Methods We conducted a prospective cohort analysis of the Atherosclerosis Risk in Communities (ARIC) study. Diabetes was defined as a fasting glucose ≥7 mmol/l or non-fasting glucose ≥11.1 mmol/l, self-report of a diagnosis of diabetes by a physician, or current diabetes medication use. Hospitalisation for infection was ascertained from hospital discharge records. Participants were followed from 1987–1989 to 2019.
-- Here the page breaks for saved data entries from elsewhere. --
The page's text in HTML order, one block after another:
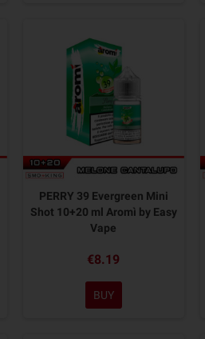
PERRY 39 Evergreen Mini
Shot 10+20 ml Aromì by Easy
Vape
€8.19
BUY
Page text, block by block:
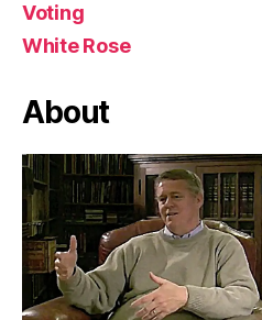
Voting
White Rose
About
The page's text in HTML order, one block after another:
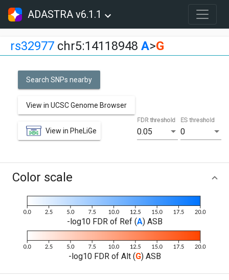
ADASTRA v6.1.1
rs32977 chr5:14118948 A>G
Search SNPs nearby
View in UCSC Genome Browser
View in PheLiGe 0.05
FDR threshold
0
ES threshold
Color scale
-log10 FDR of Ref (A) ASB
-log10 FDR of Alt (G) ASB
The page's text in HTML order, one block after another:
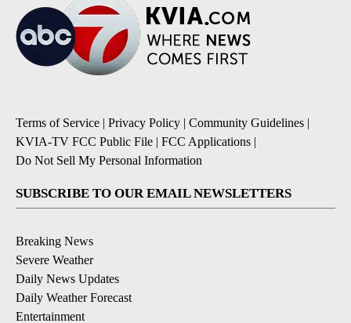
Terms of Service | Privacy Policy | Community Guidelines |
KVIA-TV FCC Public File | FCC Applications |
Do Not Sell My Personal Information
SUBSCRIBE TO OUR EMAIL NEWSLETTERS
Breaking News
Severe Weather
Daily News Updates
Daily Weather Forecast
Entertainment
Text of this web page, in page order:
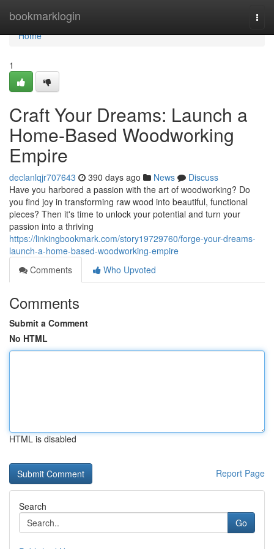
bookmarklogin
Home
Home
1
Craft Your Dreams: Launch a
Home-Based Woodworking
Empire
declanlqjr707643 390 days ago News
Discuss
Have you harbored a passion with the art of woodworking? Do
you find joy in transforming raw wood into beautiful, functional
pieces? Then it's time to unlock your potential and turn your
passion into a thriving
https://linkingbookmark.com/story19729760/forge-your-dreams-
launch-a-home-based-woodworking-empire
Comments
Who Upvoted
Comments
Submit a Comment
No HTML
HTML is disabled
Report Page
Search
Go
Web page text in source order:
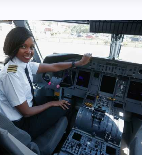
STUDY
IN
CANADA
IN
2024
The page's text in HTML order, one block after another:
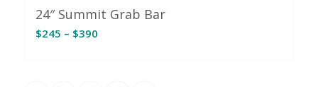
24″ Summit Grab Bar
$245 – $390Price
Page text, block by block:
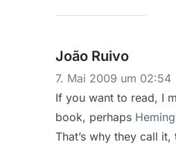
João Ruivo
7. Mai 2009 um 02:54
If you want to read, I
book, perhaps
That’s why they call
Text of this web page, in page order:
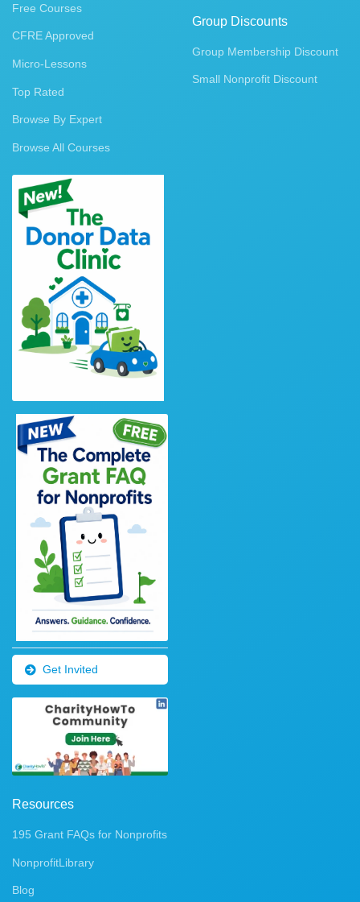
Free Courses
CFRE Approved
Micro-Lessons
Top Rated
Browse By Expert
Browse All Courses
Get Invited
Group Discounts
Group Membership Discount
Small Nonprofit Discount
Resources
195 Grant FAQs for Nonprofits
NonprofitLibrary
Blog
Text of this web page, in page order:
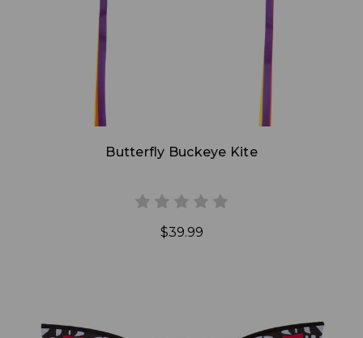
Butterfly Buckeye Kite
$39.99
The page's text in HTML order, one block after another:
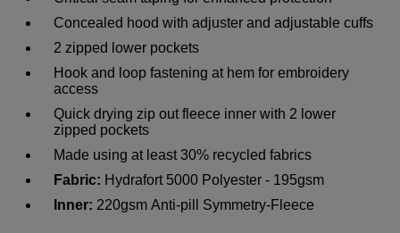
Concealed hood with adjuster and adjustable cuffs
2 zipped lower pockets
Hook and loop fastening at hem for embroidery
access
Quick drying zip out fleece inner with 2 lower
zipped pockets
Made using at least 30% recycled fabrics
Fabric: Hydrafort 5000 Polyester - 195gsm
Inner: 220gsm Anti-pill Symmetry-Fleece
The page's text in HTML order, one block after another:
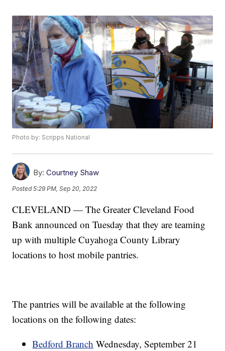
Photo by: Scripps National
By: Courtney Shaw
Posted5:29 PM, Sep 20, 2022
CLEVELAND — The Greater Cleveland Food
Bank announced on Tuesday that they are teaming
up with multiple Cuyahoga County Library
locations to host mobile pantries.
The pantries will be available at the following
locations on the following dates:
Bedford Branch Wednesday, September 21
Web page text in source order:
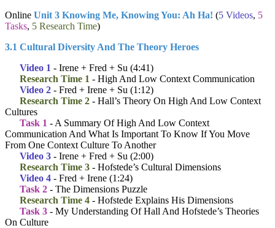
Online Unit 3 Knowing Me, Knowing You: Ah Ha! (5 Videos, 5
Tasks, 5 Research Time)
3.1 Cultural Diversity And The Theory Heroes
Video 1 - Irene + Fred + Su (4:41)
Research Time 1 - High And Low Context Communication
Video 2 - Fred + Irene + Su (1:12)
Research Time 2 - Hall’s Theory On High And Low Context
Cultures
Task 1 - A Summary Of High And Low Context
Communication And What Is Important To Know If You Move
From One Context Culture To Another
Video 3 - Irene + Fred + Su (2:00)
Research Time 3 - Hofstede’s Cultural Dimensions
Video 4 - Fred + Irene (1:24)
Task 2 - The Dimensions Puzzle
Research Time 4 - Hofstede Explains His Dimensions
Task 3 - My Understanding Of Hall And Hofstede’s Theories
On Culture
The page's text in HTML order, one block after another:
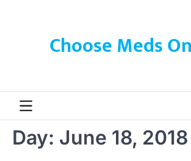
Choose Meds
Day: June 18, 2018
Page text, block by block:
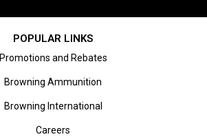
POPULAR LINKS
Promotions and Rebates
Browning Ammunition
Browning International
Careers
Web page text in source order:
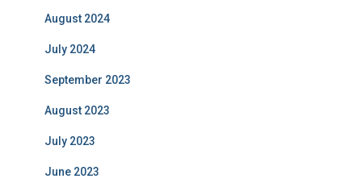
August 2024
July 2024
September 2023
August 2023
July 2023
June 2023
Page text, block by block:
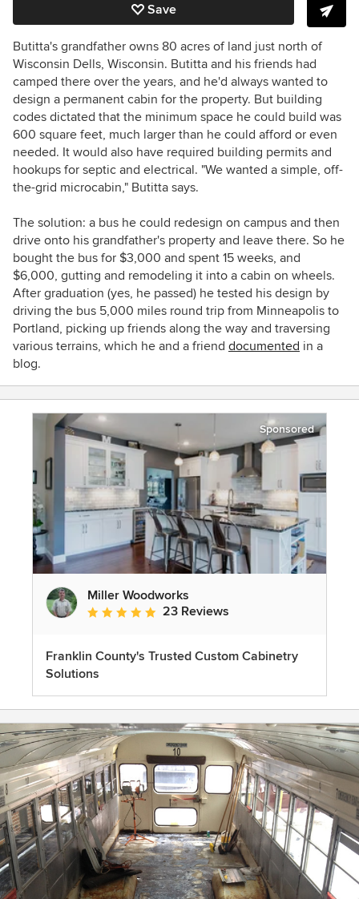
Save
Butitta's grandfather owns 80 acres of land just north of
Wisconsin Dells, Wisconsin. Butitta and his friends had
camped there over the years, and he'd always wanted to
design a permanent cabin for the property. But building
codes dictated that the minimum space he could build was
600 square feet, much larger than he could afford or even
needed. It would also have required building permits and
hookups for septic and electrical. "We wanted a simple, off-
the-grid microcabin," Butitta says.
The solution: a bus he could redesign on campus and then
drive onto his grandfather's property and leave there. So he
bought the bus for $3,000 and spent 15 weeks, and
$6,000, gutting and remodeling it into a cabin on wheels.
After graduation (yes, he passed) he tested his design by
driving the bus 5,000 miles round trip from Minneapolis to
Portland, picking up friends along the way and traversing
various terrains, which he and a friend documented in a
blog.
Sponsored
Miller Woodworks
Average rating: 5 out of 5 stars
23 Reviews
Franklin County's Trusted Custom Cabinetry
Solutions
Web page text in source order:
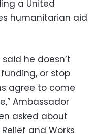
a United
humanitarian aid
he doesn’t
or stop
agree to come
Ambassador
asked about
and Works
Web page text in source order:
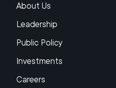
About Us
Leadership
Public Policy
Investments
Careers
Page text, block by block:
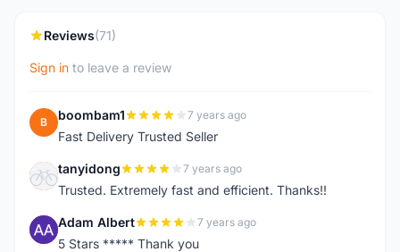
Reviews(71)
Sign in to leave a review
B boombam1 7 years ago
Fast Delivery Trusted Seller
T tanyidong 7 years ago
Trusted. Extremely fast and efficient. Thanks!!
A Adam Albert 7 years ago
5 Stars ***** Thank you
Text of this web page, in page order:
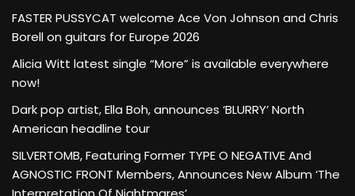
FASTER PUSSYCAT welcome Ace Von Johnson and Chris
Borell on guitars for Europe 2026
Alicia Witt latest single “More” is available everywhere
now!
Dark pop artist, Ella Boh, announces ‘BLURRY’ North
American headline tour
SILVERTOMB, Featuring Former TYPE O NEGATIVE And
AGNOSTIC FRONT Members, Announces New Album ‘The
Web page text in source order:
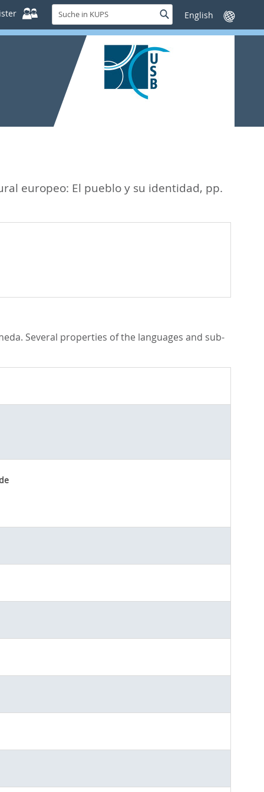
Suche
in
KUPS
SucheSprache
wechseln
europeo: El pueblo y su identidad, pp.
Several properties of the languages and sub-
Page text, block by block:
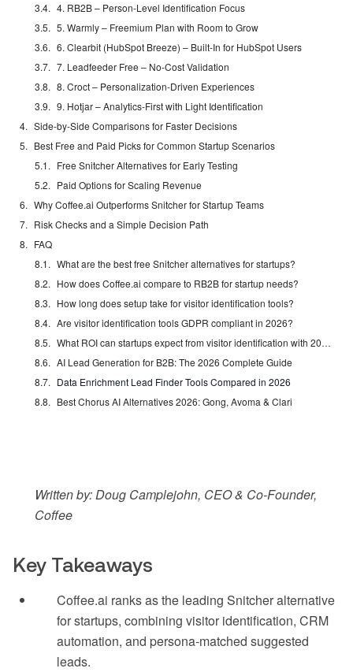
4. RB2B – Person-Level Identification Focus
5. Warmly – Freemium Plan with Room to Grow
6. Clearbit (HubSpot Breeze) – Built-In for HubSpot Users
7. Leadfeeder Free – No-Cost Validation
8. Croct – Personalization-Driven Experiences
9. Hotjar – Analytics-First with Light Identification
Side-by-Side Comparisons for Faster Decisions
Best Free and Paid Picks for Common Startup Scenarios
Free Snitcher Alternatives for Early Testing
Paid Options for Scaling Revenue
Why Coffee.ai Outperforms Snitcher for Startup Teams
Risk Checks and a Simple Decision Path
FAQ
What are the best free Snitcher alternatives for startups?
How does Coffee.ai compare to RB2B for startup needs?
How long does setup take for visitor identification tools?
Are visitor identification tools GDPR compliant in 2026?
What ROI can startups expect from visitor identification with 200 monthly visits?
AI Lead Generation for B2B: The 2026 Complete Guide
Data Enrichment Lead Finder Tools Compared in 2026
Best Chorus AI Alternatives 2026: Gong, Avoma & Clari
Written by: Doug Camplejohn, CEO & Co-Founder,
Coffee
Key Takeaways
Coffee.ai ranks as the leading Snitcher alternative
for startups, combining visitor identification, CRM
automation, and persona-matched suggested
leads.
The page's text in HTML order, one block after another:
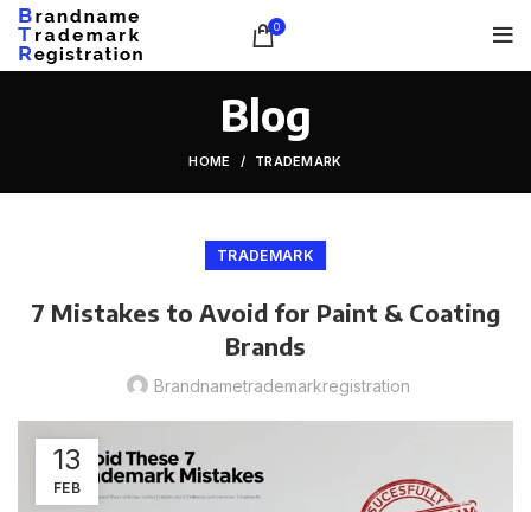
0
Blog
HOME TRADEMARK
TRADEMARK
7 Mistakes to Avoid for Paint & Coating
Brands
Brandnametrademarkregistration
13
FEB
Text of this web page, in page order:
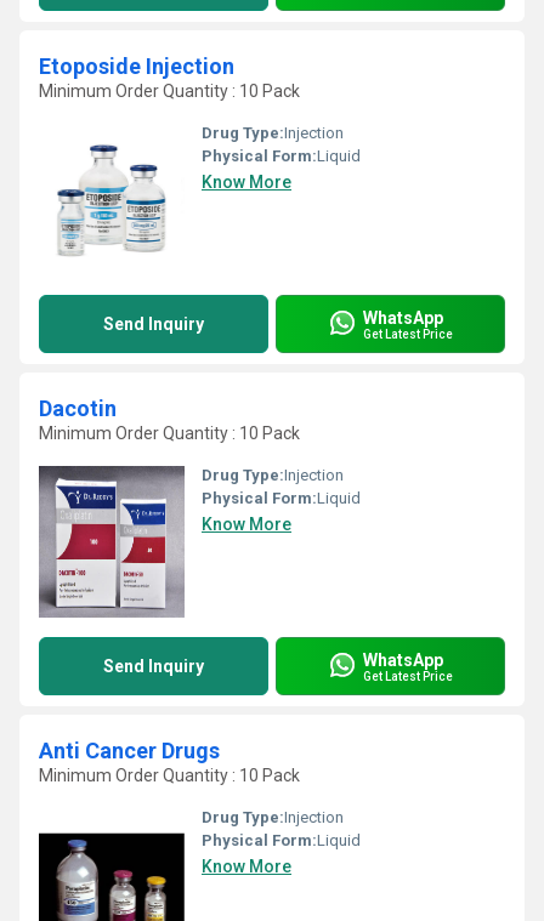
Etoposide Injection
Minimum Order Quantity : 10 Pack
Drug Type:Injection
Physical Form:Liquid
Know More
Send Inquiry WhatsApp
Get Latest Price
Dacotin
Minimum Order Quantity : 10 Pack
Drug Type:Injection
Physical Form:Liquid
Know More
Send Inquiry WhatsApp
Get Latest Price
Anti Cancer Drugs
Minimum Order Quantity : 10 Pack
Drug Type:Injection
Physical Form:Liquid
Know More
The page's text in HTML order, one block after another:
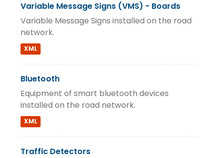
Variable Message Signs (VMS) - Boards
Variable Message Signs installed on the road
network.
XML
Bluetooth
Equipment of smart bluetooth devices
installed on the road network.
XML
Traffic Detectors
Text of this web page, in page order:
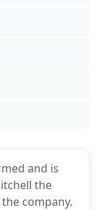
and is
the
company.
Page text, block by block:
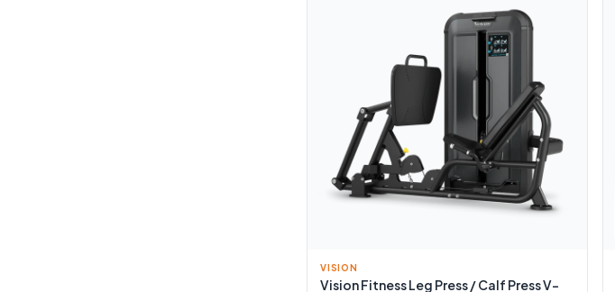
VISION
Vision Fitness Leg Press / Calf Press V-
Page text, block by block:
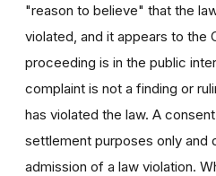
"reason to believe" that the
violated, and it appears to the
proceeding is in the public
complaint is not a finding or
has violated the law. A
settlement purposes only and
admission of a law violation.
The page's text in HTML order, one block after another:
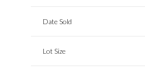
Date Sold
Lot Size
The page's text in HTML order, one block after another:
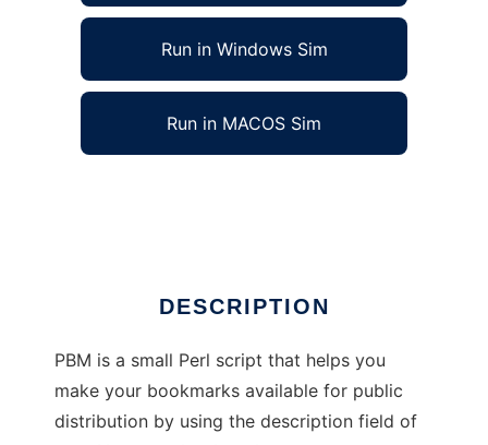
Run in Windows Sim
Run in MACOS Sim
DESCRIPTION
PBM is a small Perl script that helps you
make your bookmarks available for public
distribution by using the description field of
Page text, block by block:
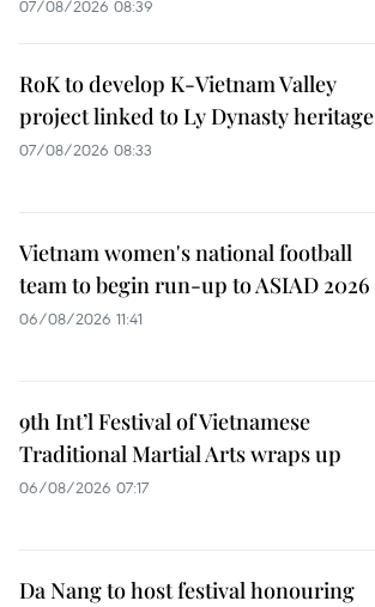
07/08/2026 08:39
RoK to develop K-Vietnam Valley
project linked to Ly Dynasty heritage
07/08/2026 08:33
Vietnam women's national football
team to begin run-up to ASIAD 2026
06/08/2026 11:41
9th Int’l Festival of Vietnamese
Traditional Martial Arts wraps up
06/08/2026 07:17
Da Nang to host festival honouring
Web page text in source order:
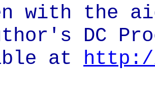
with the
DC
at http://
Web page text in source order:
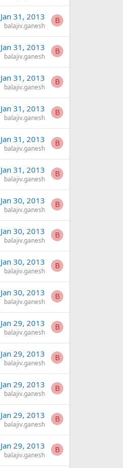
Jan 31, 2013
balajiv.ganesh
B
Jan 31, 2013
balajiv.ganesh
B
Jan 31, 2013
balajiv.ganesh
B
Jan 31, 2013
balajiv.ganesh
B
Jan 31, 2013
balajiv.ganesh
B
Jan 31, 2013
balajiv.ganesh
B
Jan 30, 2013
balajiv.ganesh
B
Jan 30, 2013
balajiv.ganesh
B
Jan 30, 2013
balajiv.ganesh
B
Jan 30, 2013
balajiv.ganesh
B
Jan 29, 2013
balajiv.ganesh
B
Jan 29, 2013
balajiv.ganesh
B
Jan 29, 2013
balajiv.ganesh
B
Jan 29, 2013
balajiv.ganesh
B
Jan 29, 2013
balajiv.ganesh
B
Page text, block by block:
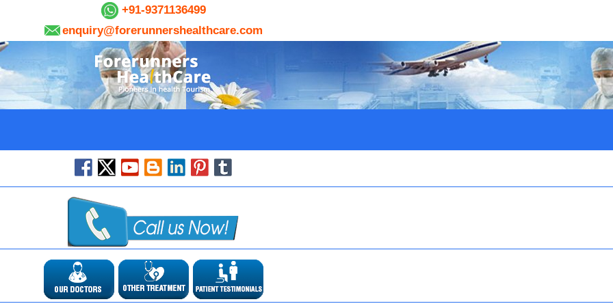
+91-9371136499
enquiry@forerunnershealthcare.com
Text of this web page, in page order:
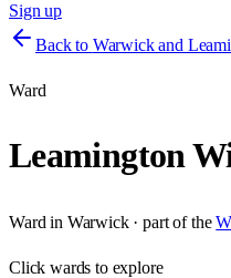
Sign up
Back to Warwick and
Ward
Leamington
Ward in Warwick· part of the
Clickwards to explore
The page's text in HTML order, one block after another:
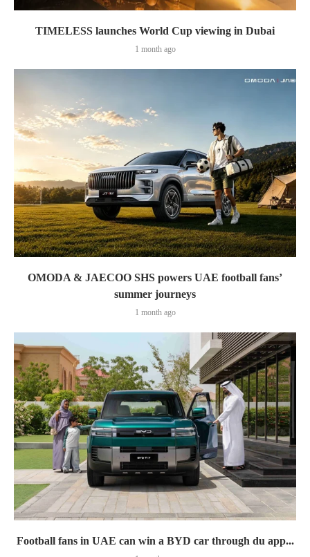
TIMELESS launches World Cup viewing in Dubai
1 month ago
OMODA & JAECOO SHS powers UAE football fans’
summer journeys
1 month ago
Football fans in UAE can win a BYD car through du app...
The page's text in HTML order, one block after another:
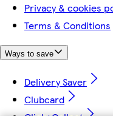
Privacy & cookies
Terms & Conditions
Ways to save
Delivery Saver
Clubcard
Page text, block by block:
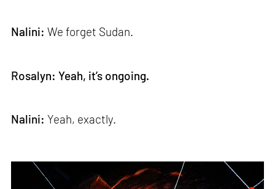
Nalini: We forget Sudan.
Rosalyn: Yeah, it’s ongoing.
Nalini: Yeah, exactly.
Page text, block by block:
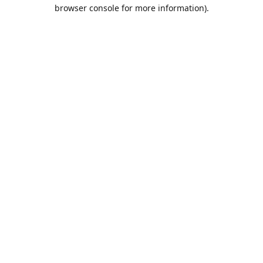
browser console for more information).
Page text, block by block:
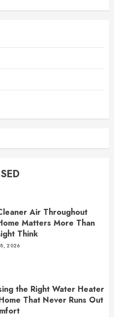
Air Throughout
Matters More Than
Think
2026
the Right Water Heater
That Never Runs Out
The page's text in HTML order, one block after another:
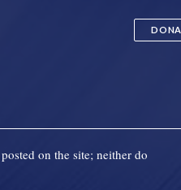
on the site; neither do
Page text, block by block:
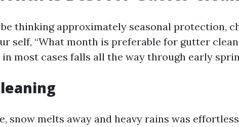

Results We included 12,379 participants (mean age 54.5 years; 24.7% Black race; 54.3% female sex). During a median follow- up of 23.8 years, there were 4229 new hospitalisations for infection. After adjusting for potential confounders, people with (vs without) diabetes at baseline had a higher risk for hospitalisation for infection (HR 1.67 [95% CI 1.52, 1.83]). Results were generally consistent across infection type but the association was especially pronounced for foot infection (HR 5.99 [95% CI 4.38, 8.19]). Diabetes was more strongly associated with hospitalisation for infection in younger participants and Black people. Overall infection mortality was low (362 deaths due to infection) but the adjusted risk was increased for people with diabetes (HR 1.72 [95% CI 1.28, 2.31]).
Conclusions/interpretation Diabetes confers significant risk for infection-related hospitalisation. Enhancing prevention and early treatment of infection in those with diabetes is needed to reduce infection-related morbidity and mortality.